(LEAD) 63 pct of S. Koreans back Trump-Kim-Moon meeting in DMZ: poll
(ATTN: ADDS another survey results in last 3 paras)
SEOUL, July 3 (Yonhap) -- More than 6 out of 10 South Koreans positively evaluate the historic meeting among the leaders of South Korea, the United States and North Korea in the Demilitarized Zone (DMZ) separating the two Koreas, according to a survey released Wednesday.
The survey, conducted by public pollster Realmeter with 501 adults aged 19 or older nationwide, found that 62.7 percent of the respondents gave a positive assessment of the meeting that took place Sunday and paved the way for Washington and Pyongyang to restart denuclearization talks.
U.S. President Donald Trump, alongside South Korean President Moon Jae-in, traveled to the truce village of Panmunjom in the DMZ as part of his trip to South Korea and held sudden talks with North Korean leader Kim Jong-un.
Out of all the respondents, 29 percent offered a negative response to the meeting as it ended without a detailed deal to bring about the North's denuclearization.
The remaining 8.3 percent declined to answer or said they don't know the issue well.
Approval rates ranging from more than 50 percent through 95 percent were shown in all regions and age brackets among progressive and middle-of-the-road supporters and people supporting the ruling Democratic Party, the opposition Bareunmirae Party and the opposition Justice Party.
In contrast, 83.2 percent of supporters of the main opposition Liberty Korea Party and 58.5 percent of conservative respondents negatively evaluated the meeting, it added.

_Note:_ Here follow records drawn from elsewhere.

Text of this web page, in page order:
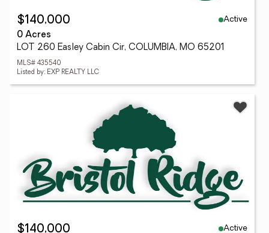
$140,000
Active
0 Acres
LOT 260 Easley Cabin Cir, COLUMBIA, MO 65201
MLS# 435540
Listed by: EXP REALTY LLC
$140,000
Active
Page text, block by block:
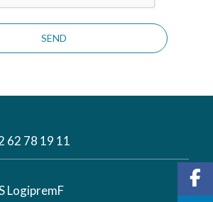
SEND
62 78 19 11
LogipremF
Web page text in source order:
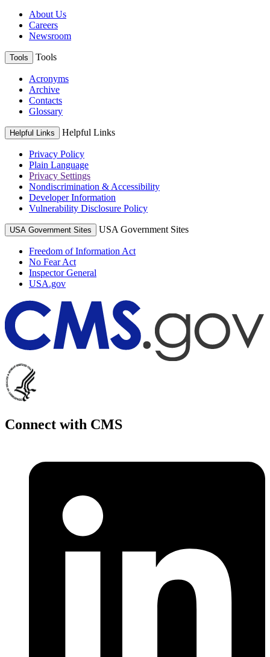
About Us
Careers
Newsroom
Tools Tools
Acronyms
Archive
Contacts
Glossary
Helpful Links Helpful Links
Privacy Policy
Plain Language
Privacy Settings
Nondiscrimination & Accessibility
Developer Information
Vulnerability Disclosure Policy
USA Government Sites USA Government Sites
Freedom of Information Act
No Fear Act
Inspector General
USA.gov
Connect with CMS
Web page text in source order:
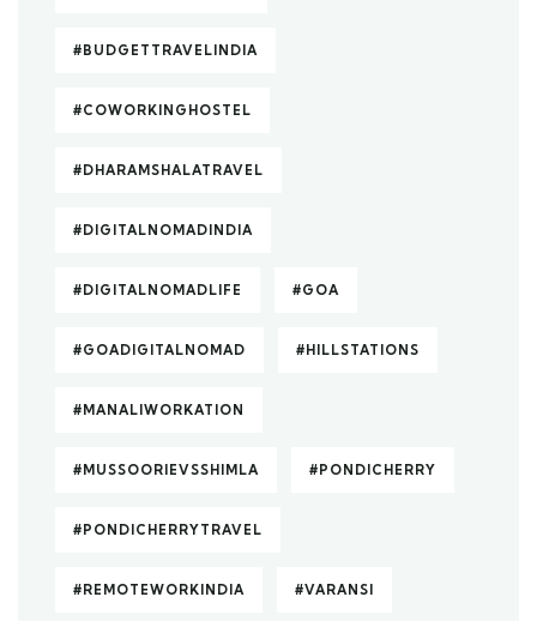
#BUDGETTRAVELINDIA
#COWORKINGHOSTEL
#DHARAMSHALATRAVEL
#DIGITALNOMADINDIA
#DIGITALNOMADLIFE #GOA
#GOADIGITALNOMAD #HILLSTATIONS
#MANALIWORKATION
#MUSSOORIEVSSHIMLA #PONDICHERRY
#PONDICHERRYTRAVEL
#REMOTEWORKINDIA #VARANSI
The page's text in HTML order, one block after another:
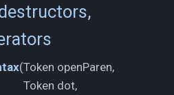
(Token openParen,
Token dot,
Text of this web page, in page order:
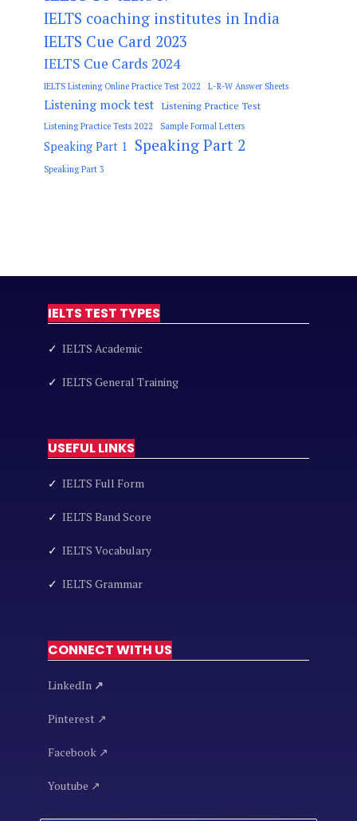
IELTS coaching institutes in India
IELTS Cue Card 2023
IELTS Cue Cards 2024
IELTS Listening Online Practice Test 2022 L-R-W Answer Sheets
Listening mock test Listening Practice Test
Listening Practice Tests 2022 Sample Formal Letters
Speaking Part 1 Speaking Part 2
Speaking Part 3
IELTS TEST TYPES
✓ IELTS Academic
✓ IELTS General Training
USEFUL LINKS
✓ IELTS Full Form
✓ IELTS Band Score
✓ IELTS Vocabulary
✓ IELTS Grammar
CONNECT WITH US
LinkedIn ↗
Pinterest ↗
Facebook ↗
Youtube ↗
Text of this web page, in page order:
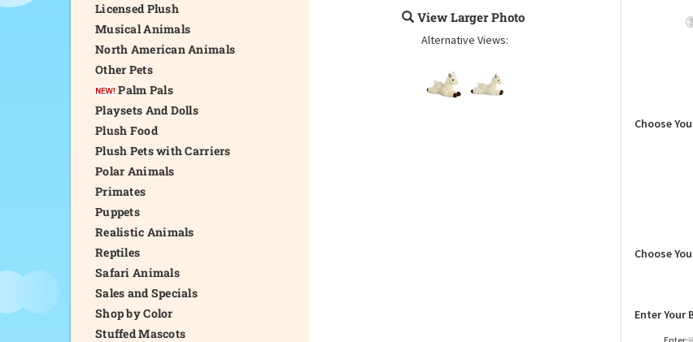
Licensed Plush
Musical Animals
North American Animals
Other Pets
Palm Pals
Playsets And Dolls
Plush Food
Plush Pets with Carriers
Polar Animals
Primates
Puppets
Realistic Animals
Reptiles
Safari Animals
Sales and Specials
Shop by Color
Stuffed Mascots
View Larger Photo
Alternative Views:
Choose
Enter
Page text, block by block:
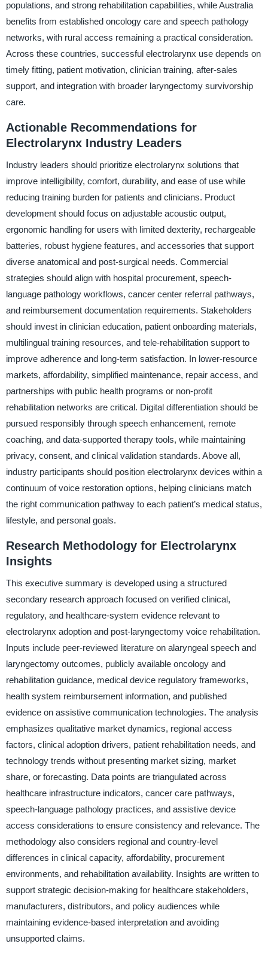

The survey, conducted Tuesday at the request of news website OhmyNews, has a margin of error of plus or minus 4.4 percentage points and a confidence level of 95 percent.
In another poll released by the National Unification Advisory Council, 66.4 percent of the respondents said the trilateral meeting of Moon, Trump and Kim had a "positive impact" on resolving the North's nuclear issue.
Another 29.4 percent said the meeting had a "negative impact."
The survey was conducted on Monday and Tuesday on 1,000 adults. It has a margin of error of plus or minus 3.1 percentage points and a confidence level of 95 percent.